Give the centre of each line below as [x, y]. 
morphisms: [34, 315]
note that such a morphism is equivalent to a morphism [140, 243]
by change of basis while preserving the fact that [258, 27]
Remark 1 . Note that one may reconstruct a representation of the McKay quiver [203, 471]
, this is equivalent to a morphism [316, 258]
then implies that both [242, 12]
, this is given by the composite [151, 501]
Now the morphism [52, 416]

...

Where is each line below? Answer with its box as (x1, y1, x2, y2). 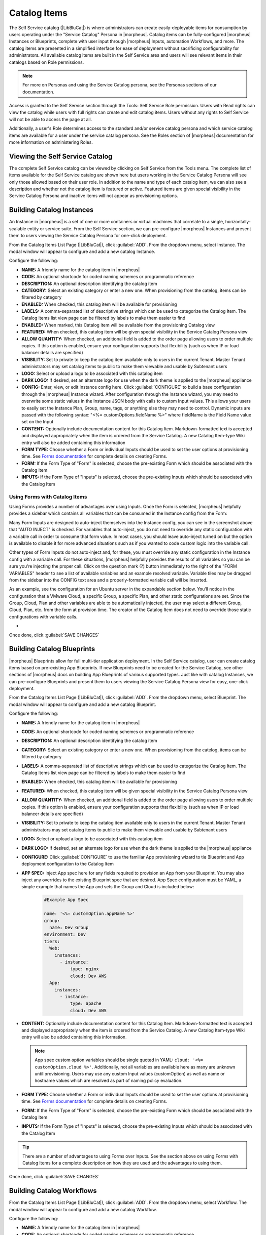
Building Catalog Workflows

WHAT THE TASK ASKS — In the data above, how many lines include the word "that"? Answer with the number only.

YOUR RESPONSE — 4